Voters yearn for a government that will put the interests of Britain and its people first, rather than pretending that we owe a living to everyone who wants to settle here.

The disastrous open door approach has fuelled the import of alien cultural practices infused with misogyny, and authoritarianism, which is why urban Britain is awash with sectarianism, superstition, sharia courts and sexual exploitation.

Just this week it was officially revealed that migrants are three times more likely to commit sex crimes than British citizens.

Such offences have been seen at their cruellest in the current scandal over the predatory activities of Pakistani men in targeting vulnerable white working-class girls in conurbations across the north and the midlands.

The victims’ suffering has crystallised the public’s despair about the impact of mass immigration, partly because of the industrial scale of the abuse, and partly because of the shameful cover-up by the authorities.
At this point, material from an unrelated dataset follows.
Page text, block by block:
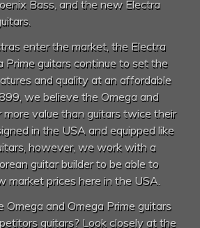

In towns like Rotherham, where 1,400 girls were estimated to have been assaulted, rapists acted with near impunity. Even when they were convicted, their sentences were excessively lenient, while, thanks to the enfeebled courts, many of the worst offenders managed to avoid deportation.

There are grotesque double standards at work here. If gangs of white hooligans had systematically targeted under-age Muslim girls, the entire apparatus of the state would have been galvanised into action.

But the opposite happened in this scandal. In its quest to maintain the illusion of multi-culturalism’s success, officialdom lost sight of essential morality and compassion. In effect, innocent working-class girls were sacrificed on the altar of fashionable dogma. This conspiracy of denial was worsened by Labour’s terror of losing the Muslim votes, so their representatives downplayed the seriousness of the problem.

This week Simon Danczuk, the former Labour MP for Rochdale, told me that on several occasions he was warned by senior colleagues not to campaign against the abuse because of “the damage” that could be done to Labour’s electoral prospects in Muslim neighbourhoods. Danczuk took no notice.

Today Labour’s attempt to conceal the truth drives its refusal to hold a national public inquiry into the scandal. Again, the party’s warped values have been on full display, as Sir Keir Starmer appears to be far more angered by verbal attacks on his front-bench than physical attacks on largely working-class girls.

But even if they won the Commons vote to reject an inquiry on Wednesday night, Labour may ultimately pay a savage price for their shameful collusion with abuse – and for the wider doctrinaire mismanagement of our country.